§ **What to work on**
Each line holding the word "over" must appear in the answer, copied from the entries.

(Stored records)
☆ ☆ ☆ ☆
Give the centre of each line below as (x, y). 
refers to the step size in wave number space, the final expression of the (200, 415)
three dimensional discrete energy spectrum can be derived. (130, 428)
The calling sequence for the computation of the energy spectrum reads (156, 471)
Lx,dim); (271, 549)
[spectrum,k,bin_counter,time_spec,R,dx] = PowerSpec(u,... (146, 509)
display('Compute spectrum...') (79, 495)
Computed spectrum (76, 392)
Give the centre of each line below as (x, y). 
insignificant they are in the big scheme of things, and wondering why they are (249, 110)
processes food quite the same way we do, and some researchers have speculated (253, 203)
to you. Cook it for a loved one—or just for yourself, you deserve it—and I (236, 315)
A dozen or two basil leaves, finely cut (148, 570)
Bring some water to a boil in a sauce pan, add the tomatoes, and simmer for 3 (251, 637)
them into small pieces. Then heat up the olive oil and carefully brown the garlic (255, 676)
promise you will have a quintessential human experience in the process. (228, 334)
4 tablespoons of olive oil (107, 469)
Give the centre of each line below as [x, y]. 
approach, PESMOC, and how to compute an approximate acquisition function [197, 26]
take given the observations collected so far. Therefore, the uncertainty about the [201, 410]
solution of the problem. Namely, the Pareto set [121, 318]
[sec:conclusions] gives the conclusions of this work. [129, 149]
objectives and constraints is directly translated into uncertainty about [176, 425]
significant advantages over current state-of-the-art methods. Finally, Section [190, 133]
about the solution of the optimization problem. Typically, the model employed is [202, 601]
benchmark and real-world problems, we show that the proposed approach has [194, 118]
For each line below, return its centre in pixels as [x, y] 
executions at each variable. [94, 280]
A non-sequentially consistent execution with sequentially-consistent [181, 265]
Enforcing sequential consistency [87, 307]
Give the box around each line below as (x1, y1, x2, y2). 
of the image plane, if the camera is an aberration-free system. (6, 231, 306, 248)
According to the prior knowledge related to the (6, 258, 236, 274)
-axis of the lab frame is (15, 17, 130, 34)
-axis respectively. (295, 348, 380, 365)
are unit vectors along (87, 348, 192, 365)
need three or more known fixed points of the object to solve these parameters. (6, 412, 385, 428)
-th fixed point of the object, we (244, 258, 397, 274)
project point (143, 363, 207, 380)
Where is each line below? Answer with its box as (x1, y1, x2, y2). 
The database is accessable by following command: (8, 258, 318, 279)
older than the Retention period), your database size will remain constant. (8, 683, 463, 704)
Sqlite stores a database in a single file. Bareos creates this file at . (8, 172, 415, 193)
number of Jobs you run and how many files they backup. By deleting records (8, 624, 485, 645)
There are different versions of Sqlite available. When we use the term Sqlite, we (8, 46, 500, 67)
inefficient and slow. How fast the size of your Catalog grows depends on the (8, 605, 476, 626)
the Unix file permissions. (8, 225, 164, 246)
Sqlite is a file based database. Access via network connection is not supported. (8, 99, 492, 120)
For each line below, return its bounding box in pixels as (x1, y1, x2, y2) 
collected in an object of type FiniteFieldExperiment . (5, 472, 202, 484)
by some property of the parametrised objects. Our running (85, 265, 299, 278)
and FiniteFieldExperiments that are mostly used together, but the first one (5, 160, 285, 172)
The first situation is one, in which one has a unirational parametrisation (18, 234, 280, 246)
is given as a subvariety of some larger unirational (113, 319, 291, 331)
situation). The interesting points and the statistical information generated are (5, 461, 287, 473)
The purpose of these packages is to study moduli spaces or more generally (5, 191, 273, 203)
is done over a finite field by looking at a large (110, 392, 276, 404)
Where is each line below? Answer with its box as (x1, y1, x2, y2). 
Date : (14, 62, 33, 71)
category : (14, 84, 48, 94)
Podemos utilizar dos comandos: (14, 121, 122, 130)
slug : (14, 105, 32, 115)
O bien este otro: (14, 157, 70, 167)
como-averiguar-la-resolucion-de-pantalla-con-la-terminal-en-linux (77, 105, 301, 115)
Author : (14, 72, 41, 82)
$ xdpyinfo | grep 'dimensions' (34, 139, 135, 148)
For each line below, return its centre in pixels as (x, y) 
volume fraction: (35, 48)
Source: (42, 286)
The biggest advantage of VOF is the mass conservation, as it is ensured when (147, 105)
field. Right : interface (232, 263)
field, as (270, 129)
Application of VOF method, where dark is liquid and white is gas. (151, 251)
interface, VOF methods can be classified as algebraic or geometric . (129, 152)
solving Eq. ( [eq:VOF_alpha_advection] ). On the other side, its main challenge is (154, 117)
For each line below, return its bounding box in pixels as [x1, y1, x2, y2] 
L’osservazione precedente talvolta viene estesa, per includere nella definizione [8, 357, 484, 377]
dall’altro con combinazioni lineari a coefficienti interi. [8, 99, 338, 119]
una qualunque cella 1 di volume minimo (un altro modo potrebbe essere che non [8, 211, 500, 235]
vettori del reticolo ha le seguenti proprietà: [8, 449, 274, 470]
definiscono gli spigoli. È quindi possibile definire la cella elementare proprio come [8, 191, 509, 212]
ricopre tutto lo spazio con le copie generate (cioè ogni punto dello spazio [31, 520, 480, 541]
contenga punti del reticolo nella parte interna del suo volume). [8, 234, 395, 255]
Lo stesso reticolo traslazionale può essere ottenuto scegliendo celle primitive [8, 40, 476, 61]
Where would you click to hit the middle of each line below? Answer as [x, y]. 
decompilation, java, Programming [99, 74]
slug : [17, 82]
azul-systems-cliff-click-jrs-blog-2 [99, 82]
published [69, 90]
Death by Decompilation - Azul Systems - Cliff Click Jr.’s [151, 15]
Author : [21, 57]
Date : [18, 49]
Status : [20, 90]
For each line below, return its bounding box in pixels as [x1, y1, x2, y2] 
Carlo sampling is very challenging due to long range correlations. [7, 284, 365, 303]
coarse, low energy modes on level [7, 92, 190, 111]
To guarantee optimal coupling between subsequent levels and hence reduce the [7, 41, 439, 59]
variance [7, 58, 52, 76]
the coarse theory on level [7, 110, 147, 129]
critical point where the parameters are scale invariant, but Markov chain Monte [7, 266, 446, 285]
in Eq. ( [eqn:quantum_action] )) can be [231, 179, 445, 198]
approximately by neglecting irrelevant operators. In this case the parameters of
☆ ☆ ☆ ☆
§ **Completed exercise**
significant advantages over current state-of-the-art methods. Finally, Section [190, 133]
is done over a finite field by looking at a large (110, 392, 276, 404)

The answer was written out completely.